● **PROBLEM STATEMENT**:
Output all records exactly, with no images.
==== EXERCISE DATA ====
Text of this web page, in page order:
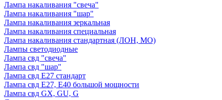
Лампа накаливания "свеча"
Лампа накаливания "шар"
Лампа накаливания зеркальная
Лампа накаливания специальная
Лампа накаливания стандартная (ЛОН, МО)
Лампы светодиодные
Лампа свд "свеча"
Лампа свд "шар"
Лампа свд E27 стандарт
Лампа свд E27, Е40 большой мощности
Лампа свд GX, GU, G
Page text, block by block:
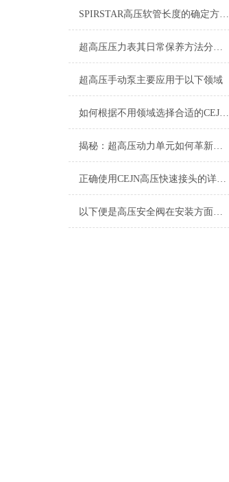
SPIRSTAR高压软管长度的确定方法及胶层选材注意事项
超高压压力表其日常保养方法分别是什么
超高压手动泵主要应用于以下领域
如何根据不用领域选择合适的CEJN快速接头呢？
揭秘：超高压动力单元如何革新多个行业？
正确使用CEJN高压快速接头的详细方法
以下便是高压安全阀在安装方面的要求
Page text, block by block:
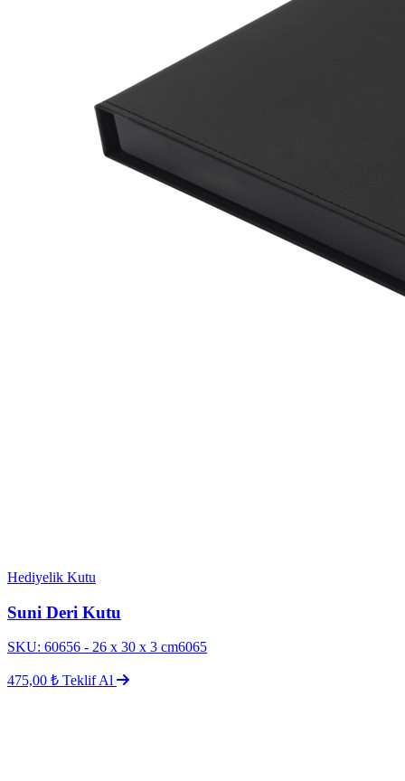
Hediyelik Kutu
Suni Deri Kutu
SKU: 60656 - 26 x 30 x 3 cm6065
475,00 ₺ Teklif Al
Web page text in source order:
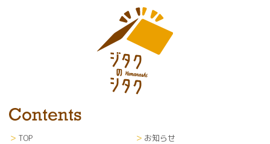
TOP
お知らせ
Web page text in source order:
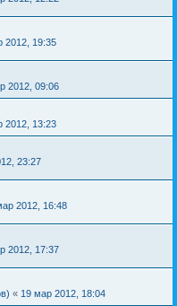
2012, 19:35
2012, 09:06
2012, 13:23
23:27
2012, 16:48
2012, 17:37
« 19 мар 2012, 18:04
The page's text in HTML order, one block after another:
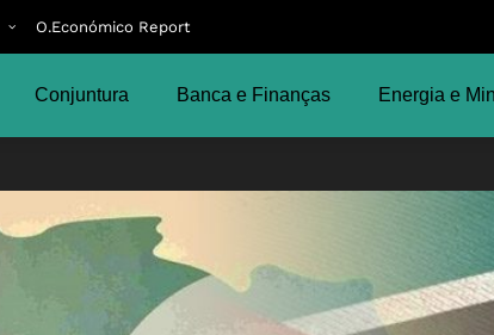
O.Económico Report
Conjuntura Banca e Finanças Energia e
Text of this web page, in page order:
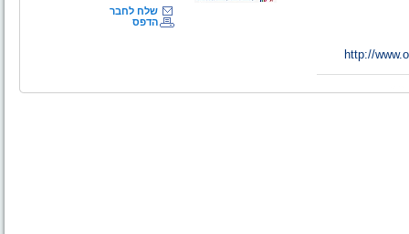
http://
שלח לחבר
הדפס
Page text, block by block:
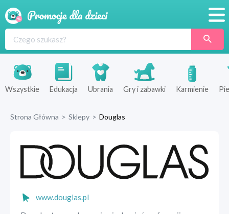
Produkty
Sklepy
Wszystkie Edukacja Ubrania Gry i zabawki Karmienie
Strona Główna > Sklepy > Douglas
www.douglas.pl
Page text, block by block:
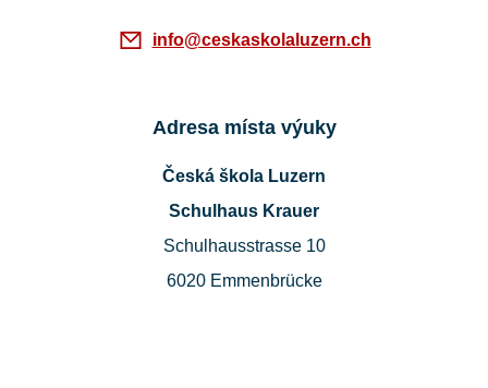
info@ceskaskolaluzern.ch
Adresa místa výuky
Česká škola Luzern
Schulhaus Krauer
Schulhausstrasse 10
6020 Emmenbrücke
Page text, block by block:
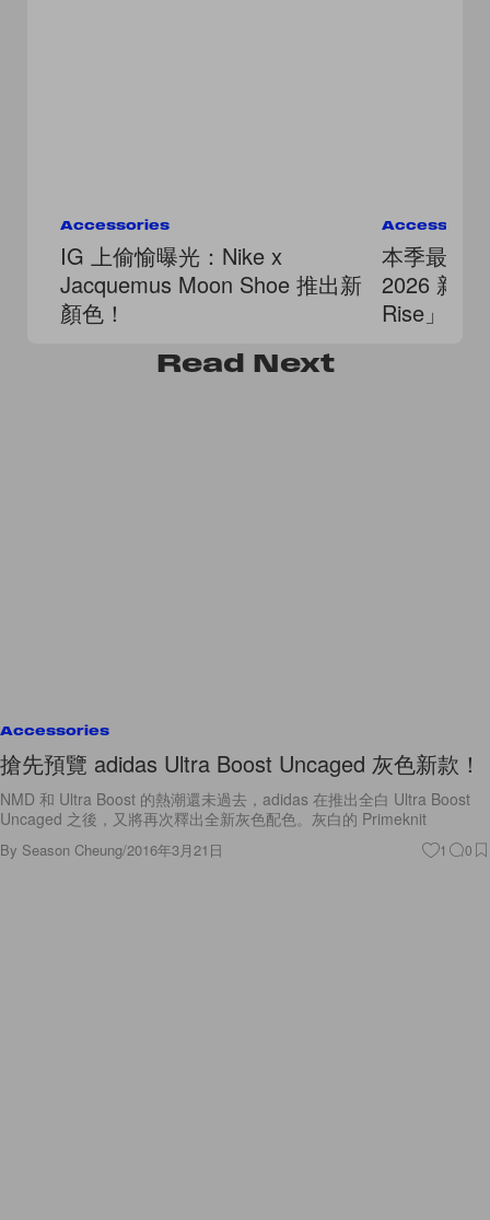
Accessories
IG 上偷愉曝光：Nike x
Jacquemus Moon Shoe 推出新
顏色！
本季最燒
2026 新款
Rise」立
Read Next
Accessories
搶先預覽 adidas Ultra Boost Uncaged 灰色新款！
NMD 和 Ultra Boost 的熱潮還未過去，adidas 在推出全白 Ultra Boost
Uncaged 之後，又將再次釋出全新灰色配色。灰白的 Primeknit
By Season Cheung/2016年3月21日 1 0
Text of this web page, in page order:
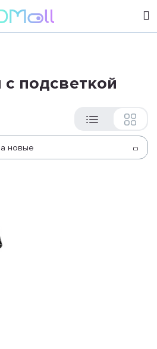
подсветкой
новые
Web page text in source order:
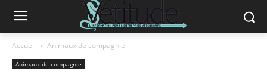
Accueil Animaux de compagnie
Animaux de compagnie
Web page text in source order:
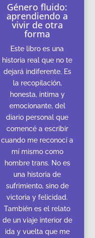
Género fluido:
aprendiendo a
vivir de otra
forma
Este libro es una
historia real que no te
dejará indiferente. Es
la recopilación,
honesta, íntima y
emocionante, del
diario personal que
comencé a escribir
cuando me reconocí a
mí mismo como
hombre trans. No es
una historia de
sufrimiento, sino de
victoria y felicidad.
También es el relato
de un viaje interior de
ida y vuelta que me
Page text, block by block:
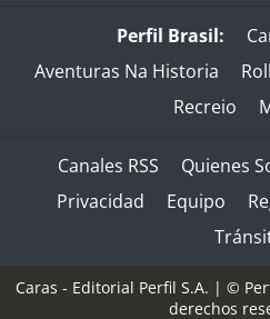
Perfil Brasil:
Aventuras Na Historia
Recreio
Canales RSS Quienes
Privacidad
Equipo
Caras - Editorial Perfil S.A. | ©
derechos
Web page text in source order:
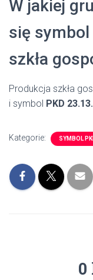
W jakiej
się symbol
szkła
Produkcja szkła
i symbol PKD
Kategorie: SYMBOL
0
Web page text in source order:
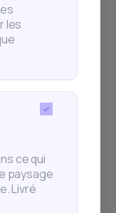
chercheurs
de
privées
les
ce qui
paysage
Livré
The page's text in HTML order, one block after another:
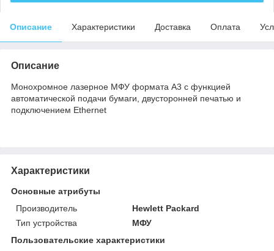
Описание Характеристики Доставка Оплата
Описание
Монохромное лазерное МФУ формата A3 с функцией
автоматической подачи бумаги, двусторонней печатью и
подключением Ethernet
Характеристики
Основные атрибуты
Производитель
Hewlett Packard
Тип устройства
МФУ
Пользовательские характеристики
====
● **RESULT FOR THIS EXERCISE**:
Text of this web page, in page order:
Лампа накаливания "свеча"
Лампа накаливания "шар"
Лампа накаливания зеркальная
Лампа накаливания специальная
Лампа накаливания стандартная (ЛОН, МО)
Лампы светодиодные
Лампа свд "свеча"
Лампа свд "шар"
Лампа свд E27 стандарт
Лампа свд E27, Е40 большой мощности
Лампа свд GX, GU, G
Page text, block by block:
SPIRSTAR高压软管长度的确定方法及胶层选材注意事项
超高压压力表其日常保养方法分别是什么
超高压手动泵主要应用于以下领域
如何根据不用领域选择合适的CEJN快速接头呢？
揭秘：超高压动力单元如何革新多个行业？
正确使用CEJN高压快速接头的详细方法
以下便是高压安全阀在安装方面的要求
Page text, block by block:
Hediyelik Kutu
Suni Deri Kutu
SKU: 60656 - 26 x 30 x 3 cm6065
475,00 ₺ Teklif Al
Web page text in source order:
TOP
お知らせ
Web page text in source order:
2012, 19:35
2012, 09:06
2012, 13:23
23:27
2012, 16:48
2012, 17:37
« 19 мар 2012, 18:04
The page's text in HTML order, one block after another:
O.Económico Report
Conjuntura Banca e Finanças Energia e
Text of this web page, in page order:
http://
שלח לחבר
הדפס
Page text, block by block:
Produkty
Sklepy
Wszystkie Edukacja Ubrania Gry i zabawki Karmienie
Strona Główna > Sklepy > Douglas
www.douglas.pl
Page text, block by block:
info@ceskaskolaluzern.ch
Adresa místa výuky
Česká škola Luzern
Schulhaus Krauer
Schulhausstrasse 10
6020 Emmenbrücke
Page text, block by block:
Accessories
IG 上偷愉曝光：Nike x
Jacquemus Moon Shoe 推出新
顏色！
本季最燒
2026 新款
Rise」立
Read Next
Accessories
搶先預覽 adidas Ultra Boost Uncaged 灰色新款！
NMD 和 Ultra Boost 的熱潮還未過去，adidas 在推出全白 Ultra Boost
Uncaged 之後，又將再次釋出全新灰色配色。灰白的 Primeknit
By Season Cheung/2016年3月21日 1 0
Text of this web page, in page order:
подсветкой
новые
Web page text in source order:
Accueil Animaux de compagnie
Animaux de compagnie
Web page text in source order:
Género fluido:
aprendiendo a
vivir de otra
forma
Este libro es una
historia real que no te
dejará indiferente. Es
la recopilación,
honesta, íntima y
emocionante, del
diario personal que
comencé a escribir
cuando me reconocí a
mí mismo como
hombre trans. No es
una historia de
sufrimiento, sino de
victoria y felicidad.
También es el relato
de un viaje interior de
ida y vuelta que me
Page text, block by block:
Perfil Brasil:
Aventuras Na Historia
Recreio
Canales RSS Quienes
Privacidad
Equipo
Caras - Editorial Perfil S.A. | ©
derechos
Web page text in source order:
W jakiej
się symbol
szkła
Produkcja szkła
i symbol PKD
Kategorie: SYMBOL
0
Web page text in source order:
chercheurs
de
privées
les
ce qui
paysage
Livré
The page's text in HTML order, one block after another:
Описание Характеристики Доставка Оплата
Описание
Монохромное лазерное МФУ формата A3 с функцией
автоматической подачи бумаги, двусторонней печатью и
подключением Ethernet
Характеристики
Основные атрибуты
Производитель
Hewlett Packard
Тип устройства
МФУ
Пользовательские характеристики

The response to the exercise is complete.